Eintragung vom 7. Oktober 17

Auf dem Weg von der Garage zum Haus hatte ich am 5. Oktober Mühe, mich dem Sturm entgegenzustemmen. Dabei ist es in unserem Landstrich weit häufiger windstill denn stürmisch. Auf den etwa 75 Metern zwischen Haus und Garage beschloß ich, das Gehtraining heute ausfallen zu lassen. Das kommt ganz selten vor – bei unaufhörlichem Regen, bei Gewitter und bei Glatteis. Ich kann mich nicht erinnern, jemals wegen eines Sturmes auf das Training verzichtet zu haben. Ich habe auch nicht hin und her überlegt; es war ein spontaner Entschluß.

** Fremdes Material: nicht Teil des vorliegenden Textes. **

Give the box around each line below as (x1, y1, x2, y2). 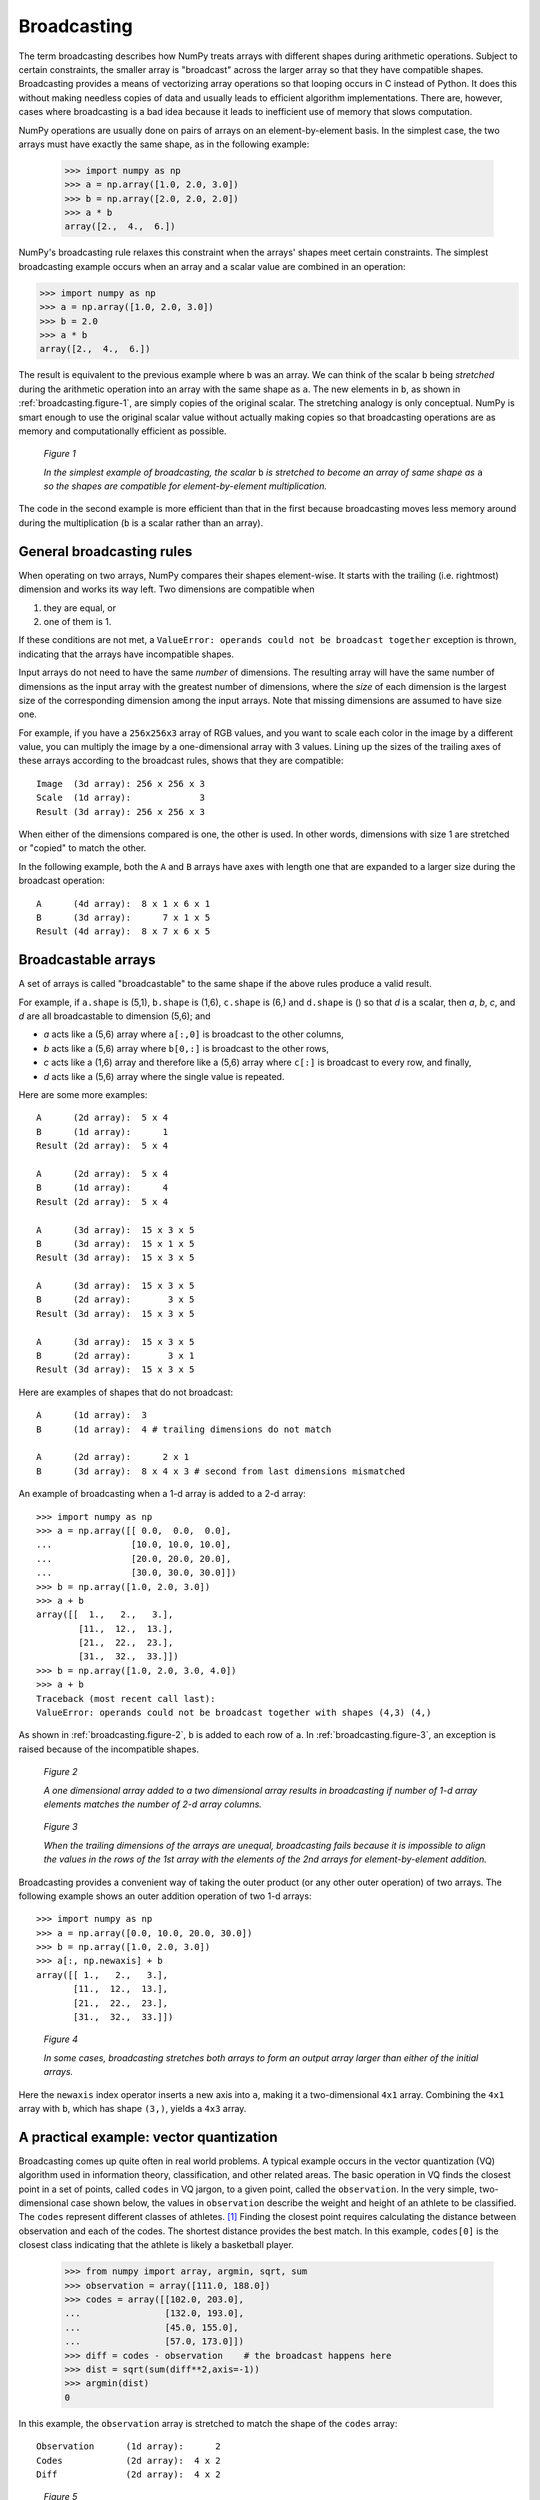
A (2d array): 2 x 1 (36, 1451, 190, 1463)
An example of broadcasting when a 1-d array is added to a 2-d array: (18, 1488, 307, 1500)
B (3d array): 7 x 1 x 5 (36, 911, 211, 923)
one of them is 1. (43, 615, 112, 627)
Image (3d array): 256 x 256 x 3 (36, 778, 205, 789)
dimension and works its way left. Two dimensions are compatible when (18, 583, 315, 595)
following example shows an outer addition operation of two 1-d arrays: (18, 1890, 312, 1902)
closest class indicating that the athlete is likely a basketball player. (18, 2239, 294, 2251)
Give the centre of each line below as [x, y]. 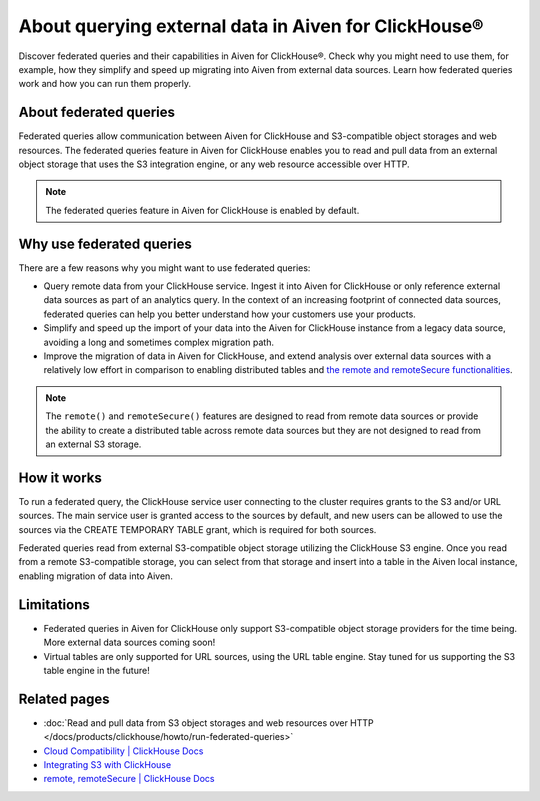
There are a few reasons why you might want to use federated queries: [164, 267]
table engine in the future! [96, 670]
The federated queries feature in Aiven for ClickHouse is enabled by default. [202, 210]
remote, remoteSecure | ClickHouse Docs [129, 779]
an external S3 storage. [93, 444]
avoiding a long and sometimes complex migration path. [159, 342]
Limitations [54, 604]
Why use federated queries [105, 243]
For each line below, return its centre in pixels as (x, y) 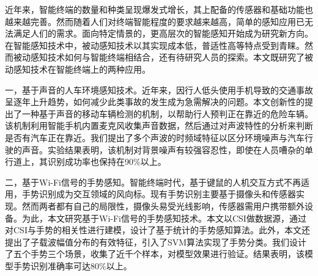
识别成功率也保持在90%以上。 (107, 162)
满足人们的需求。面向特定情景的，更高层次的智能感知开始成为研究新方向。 (163, 33)
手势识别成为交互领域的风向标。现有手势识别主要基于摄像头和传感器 (159, 194)
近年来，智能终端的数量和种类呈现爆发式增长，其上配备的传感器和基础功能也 (159, 9)
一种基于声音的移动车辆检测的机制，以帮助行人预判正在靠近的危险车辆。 (167, 113)
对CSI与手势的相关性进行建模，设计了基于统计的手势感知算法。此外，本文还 (157, 230)
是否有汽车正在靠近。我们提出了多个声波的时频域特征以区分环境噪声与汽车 (155, 137)
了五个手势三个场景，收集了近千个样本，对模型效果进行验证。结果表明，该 (155, 254)
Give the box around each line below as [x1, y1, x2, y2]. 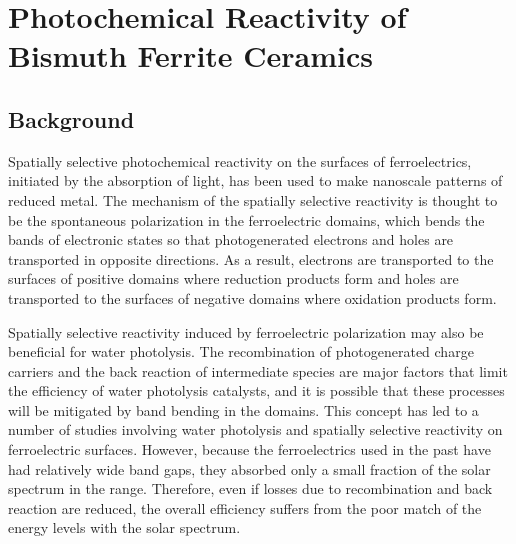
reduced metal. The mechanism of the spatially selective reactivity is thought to [8, 189, 498, 210]
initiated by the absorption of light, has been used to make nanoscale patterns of [8, 170, 503, 191]
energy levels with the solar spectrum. [8, 517, 241, 538]
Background [8, 103, 135, 134]
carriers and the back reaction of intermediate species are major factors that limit [8, 360, 508, 381]
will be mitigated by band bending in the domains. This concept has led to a [8, 399, 479, 420]
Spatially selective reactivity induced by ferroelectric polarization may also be [8, 321, 484, 342]
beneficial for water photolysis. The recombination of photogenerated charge [8, 341, 474, 362]
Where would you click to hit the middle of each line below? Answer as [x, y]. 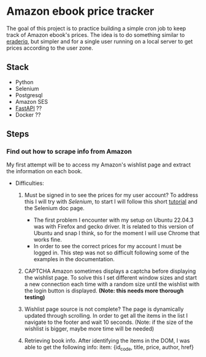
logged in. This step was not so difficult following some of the [111, 253]
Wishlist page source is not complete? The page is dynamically [104, 309]
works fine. [48, 240]
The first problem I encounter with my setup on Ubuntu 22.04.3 [113, 220]
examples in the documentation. [74, 259]
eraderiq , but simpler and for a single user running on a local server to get [100, 41]
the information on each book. [44, 171]
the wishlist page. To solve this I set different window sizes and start [111, 278]
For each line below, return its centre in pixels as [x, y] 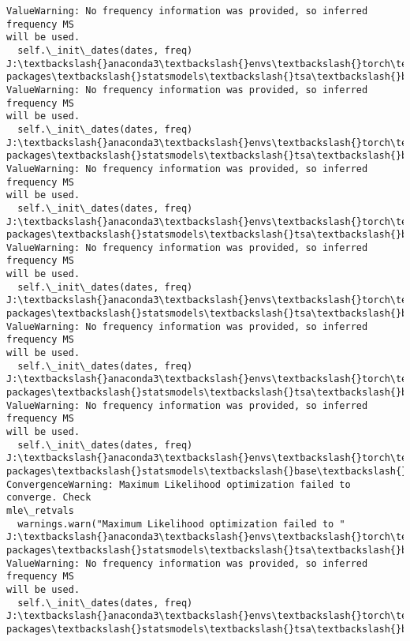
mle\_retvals [40, 510]
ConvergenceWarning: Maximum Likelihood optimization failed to [179, 484]
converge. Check [49, 498]
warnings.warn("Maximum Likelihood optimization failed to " [181, 524]
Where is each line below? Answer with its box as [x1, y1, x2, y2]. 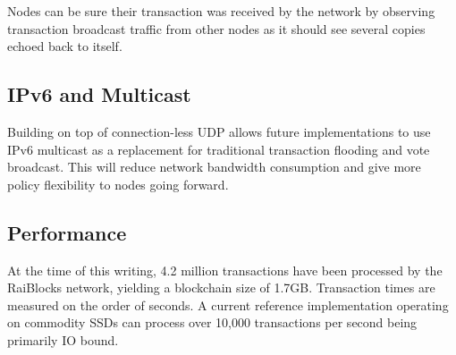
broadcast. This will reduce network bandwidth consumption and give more [7, 157, 421, 176]
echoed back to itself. [7, 37, 122, 55]
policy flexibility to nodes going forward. [7, 174, 229, 193]
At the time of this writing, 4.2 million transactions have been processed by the [7, 260, 443, 279]
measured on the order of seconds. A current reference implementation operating [7, 295, 449, 314]
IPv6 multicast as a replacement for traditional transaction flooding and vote [7, 139, 430, 158]
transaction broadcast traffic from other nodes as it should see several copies [7, 19, 426, 38]
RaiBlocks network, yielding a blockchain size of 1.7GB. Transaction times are [7, 278, 435, 297]
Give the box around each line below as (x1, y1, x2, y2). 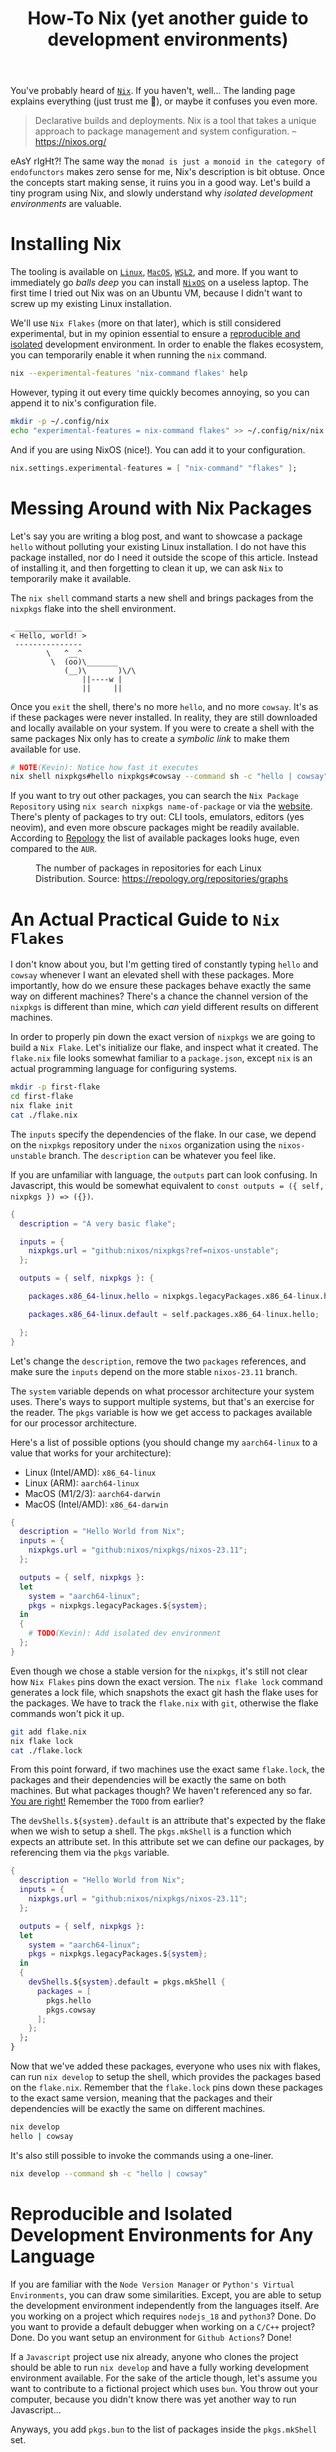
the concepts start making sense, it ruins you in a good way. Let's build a (10, 177, 311, 189)
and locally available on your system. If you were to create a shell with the (10, 722, 315, 734)
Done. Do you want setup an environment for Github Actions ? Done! (10, 2331, 292, 2343)
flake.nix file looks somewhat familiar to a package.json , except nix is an (10, 1052, 313, 1064)
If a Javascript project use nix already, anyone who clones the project (10, 2350, 299, 2362)
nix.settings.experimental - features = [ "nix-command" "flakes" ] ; (10, 463, 298, 473)
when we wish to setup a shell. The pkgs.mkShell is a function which (10, 1825, 292, 1837)
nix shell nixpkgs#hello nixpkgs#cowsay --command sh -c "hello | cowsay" (10, 772, 329, 782)
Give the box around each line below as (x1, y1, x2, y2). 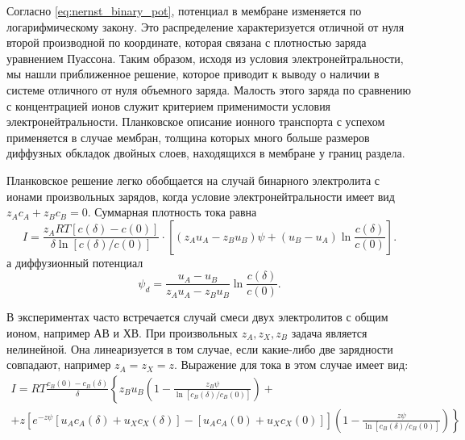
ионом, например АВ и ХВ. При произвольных (6, 324, 239, 341)
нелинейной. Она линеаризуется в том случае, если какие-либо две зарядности (6, 340, 393, 357)
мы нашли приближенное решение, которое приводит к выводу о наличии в (6, 65, 380, 82)
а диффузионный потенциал (6, 254, 143, 270)
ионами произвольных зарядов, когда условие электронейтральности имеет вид (6, 187, 395, 204)
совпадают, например (6, 356, 111, 373)
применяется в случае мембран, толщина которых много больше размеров (6, 128, 370, 145)
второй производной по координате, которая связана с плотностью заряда (6, 34, 367, 51)
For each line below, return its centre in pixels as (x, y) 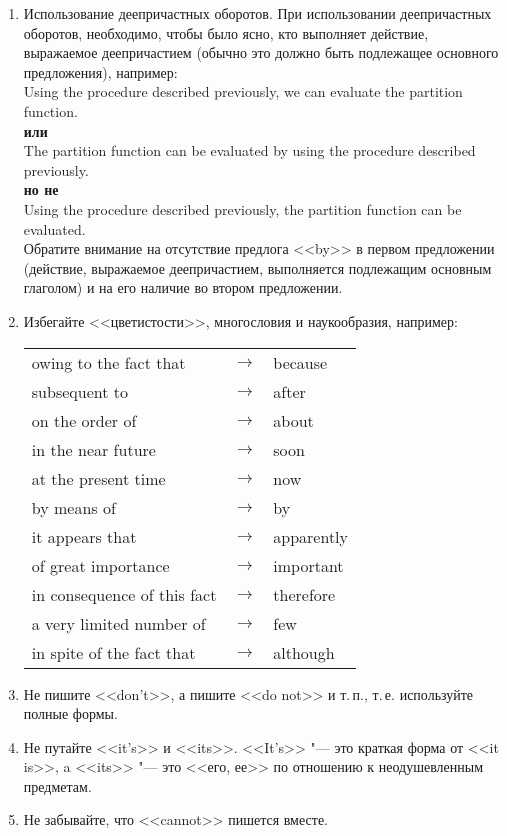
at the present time (98, 478)
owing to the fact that (108, 362)
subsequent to (79, 391)
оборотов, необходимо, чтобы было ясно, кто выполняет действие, (226, 32)
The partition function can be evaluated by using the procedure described (249, 150)
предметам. (57, 785)
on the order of (84, 420)
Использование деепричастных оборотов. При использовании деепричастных (257, 13)
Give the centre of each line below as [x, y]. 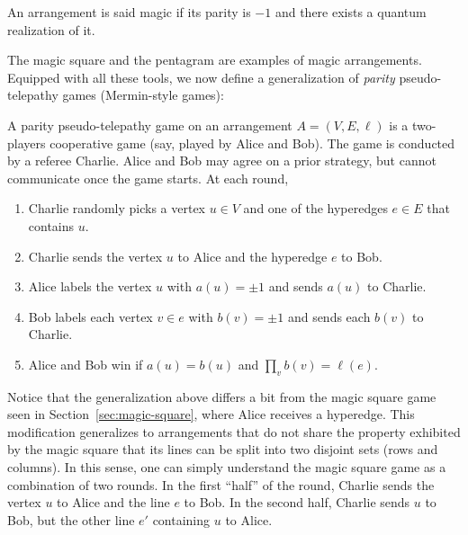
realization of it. [51, 29]
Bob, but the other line [71, 519]
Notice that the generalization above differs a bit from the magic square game [222, 396]
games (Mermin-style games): [143, 95]
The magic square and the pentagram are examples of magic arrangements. [215, 60]
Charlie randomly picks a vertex [117, 208]
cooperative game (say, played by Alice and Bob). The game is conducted [252, 143]
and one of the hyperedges [315, 208]
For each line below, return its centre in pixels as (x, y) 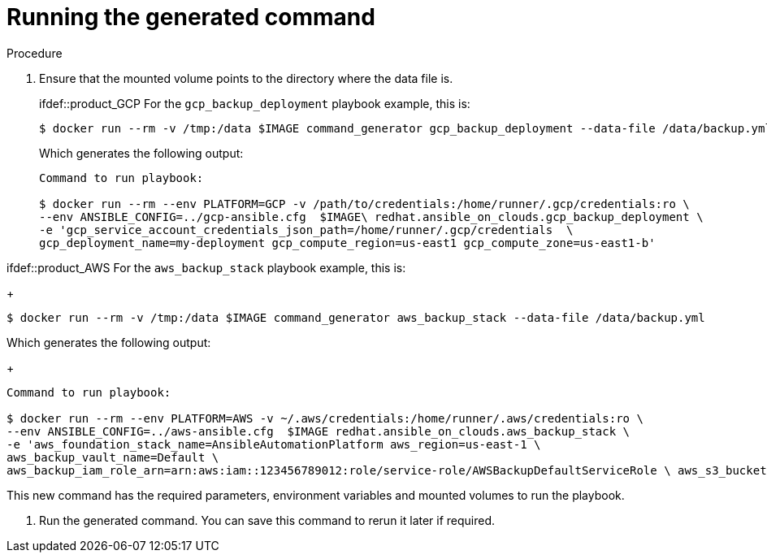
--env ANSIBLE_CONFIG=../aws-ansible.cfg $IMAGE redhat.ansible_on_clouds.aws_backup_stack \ (318, 431)
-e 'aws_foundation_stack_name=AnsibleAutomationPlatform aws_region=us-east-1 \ (274, 444)
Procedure (35, 53)
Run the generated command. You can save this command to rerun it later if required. (267, 520)
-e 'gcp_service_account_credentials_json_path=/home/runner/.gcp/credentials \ (306, 230)
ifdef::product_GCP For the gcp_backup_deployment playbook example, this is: (255, 103)
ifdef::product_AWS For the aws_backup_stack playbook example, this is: (206, 267)
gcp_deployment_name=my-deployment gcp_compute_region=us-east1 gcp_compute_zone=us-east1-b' (347, 243)
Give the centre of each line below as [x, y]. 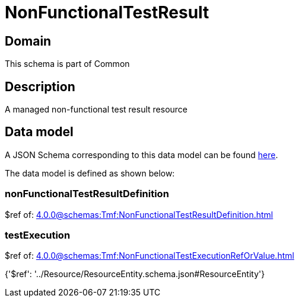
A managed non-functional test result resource [96, 110]
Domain [28, 41]
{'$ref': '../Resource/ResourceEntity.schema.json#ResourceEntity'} [135, 274]
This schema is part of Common [67, 64]
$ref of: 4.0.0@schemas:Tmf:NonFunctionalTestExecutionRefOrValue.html [149, 256]
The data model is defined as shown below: [90, 173]
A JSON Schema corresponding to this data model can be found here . [141, 155]
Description [40, 86]
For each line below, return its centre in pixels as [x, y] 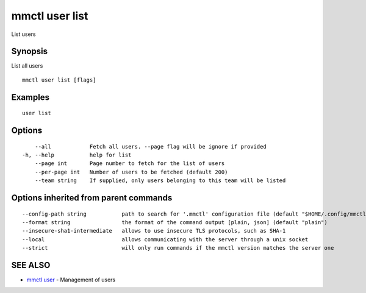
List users [23, 34]
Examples [30, 97]
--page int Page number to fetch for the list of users [130, 164]
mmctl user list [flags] [59, 80]
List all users [27, 66]
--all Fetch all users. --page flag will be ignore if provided [150, 146]
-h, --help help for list [77, 155]
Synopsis [30, 51]
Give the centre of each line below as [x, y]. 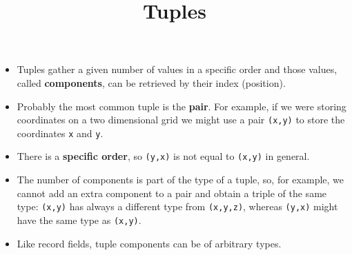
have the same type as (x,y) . [79, 220]
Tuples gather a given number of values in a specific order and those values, [177, 69]
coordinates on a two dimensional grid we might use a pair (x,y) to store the [181, 120]
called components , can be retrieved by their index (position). [151, 82]
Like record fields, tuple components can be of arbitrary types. [149, 243]
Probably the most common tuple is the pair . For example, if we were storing [182, 106]
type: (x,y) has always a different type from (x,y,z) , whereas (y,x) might [177, 206]
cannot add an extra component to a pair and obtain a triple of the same [172, 193]
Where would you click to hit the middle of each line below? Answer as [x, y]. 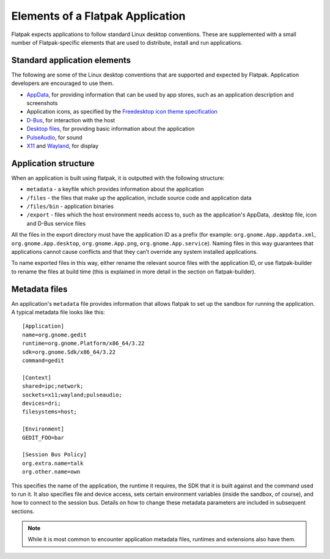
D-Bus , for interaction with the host [71, 120]
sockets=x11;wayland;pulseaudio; [72, 395]
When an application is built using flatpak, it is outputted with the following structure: [118, 178]
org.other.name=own [51, 472]
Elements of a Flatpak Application [98, 16]
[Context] [37, 377]
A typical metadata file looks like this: [58, 313]
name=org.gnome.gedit [54, 335]
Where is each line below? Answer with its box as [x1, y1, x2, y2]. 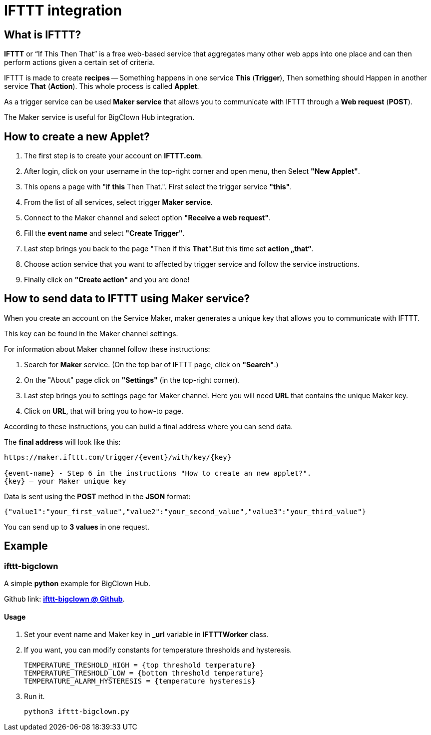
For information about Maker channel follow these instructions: [4, 344, 210, 353]
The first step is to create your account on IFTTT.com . [24, 151, 203, 160]
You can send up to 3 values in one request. [4, 522, 150, 531]
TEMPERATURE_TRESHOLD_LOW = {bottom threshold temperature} [24, 669, 264, 678]
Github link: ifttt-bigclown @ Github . [4, 595, 125, 604]
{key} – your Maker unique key [4, 477, 126, 485]
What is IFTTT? [4, 28, 81, 41]
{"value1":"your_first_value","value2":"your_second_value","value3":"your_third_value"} [4, 507, 366, 516]
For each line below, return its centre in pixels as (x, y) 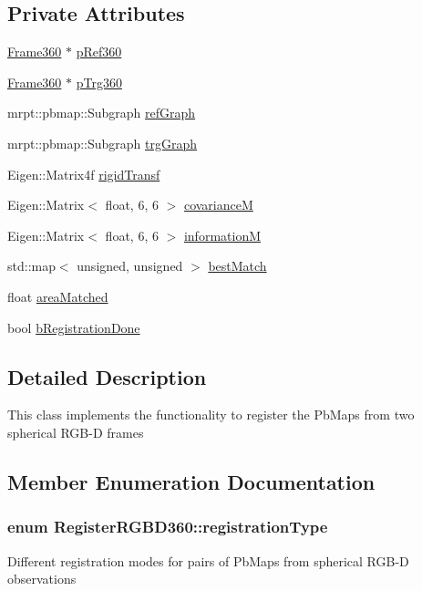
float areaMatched (58, 296)
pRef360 (99, 52)
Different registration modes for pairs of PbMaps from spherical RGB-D (208, 560)
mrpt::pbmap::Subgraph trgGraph (103, 143)
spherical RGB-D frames (76, 432)
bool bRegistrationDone (74, 327)
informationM (222, 235)
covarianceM (218, 205)
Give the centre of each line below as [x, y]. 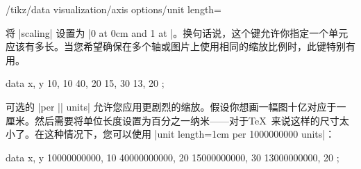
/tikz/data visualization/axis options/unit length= [114, 9]
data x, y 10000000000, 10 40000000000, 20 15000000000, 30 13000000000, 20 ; [173, 157]
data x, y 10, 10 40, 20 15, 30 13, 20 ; [85, 83]
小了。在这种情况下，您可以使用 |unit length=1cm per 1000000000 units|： [170, 134]
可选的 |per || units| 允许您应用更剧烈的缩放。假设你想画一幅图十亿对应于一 [176, 106]
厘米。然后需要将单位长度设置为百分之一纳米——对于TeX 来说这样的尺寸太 [177, 120]
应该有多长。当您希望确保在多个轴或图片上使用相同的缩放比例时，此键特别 [176, 46]
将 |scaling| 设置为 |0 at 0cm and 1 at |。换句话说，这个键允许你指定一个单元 [177, 32]

Die Nachrichten am Abend haben meine Entscheidung bestätigt. Sieben Menschen haben an diesem Tage infolge von Wettereinflüssen ihr Leben verloren. Der typische Unfall war nicht, beim Training im Freien, sondern im Auto von einem niederkrachenden Baum erschlagen zu werden. Eisenbahnzüge blieben stehen, Flugzeuge schlitterten über die Landebahn. Im Südwesten war es längst nicht so schlimm wie im Norden; aber es reichte für den Entschluß, das Training lieber ausfallen zu lassen.

Ergo: Es reicht nicht immer, auf den Körper zu hören; zuweilen ist auch ein Blick in den Himmel angebracht.

Eintragung vom 1. Oktober 17

Noch bewege ich mich außer Haus mit zwei Unterarm-Gehstützen, im Zimmer mit nur einer. Wenn ich zum Bücherregal gehe, verzichte ich auch schon mal auf jede Hilfe. Den Rollator benütze ich kaum. Im dritten Monat nach meinem Sturz am 20. Juli ist der Wiederherstellungsprozeß deutlich erkennbar.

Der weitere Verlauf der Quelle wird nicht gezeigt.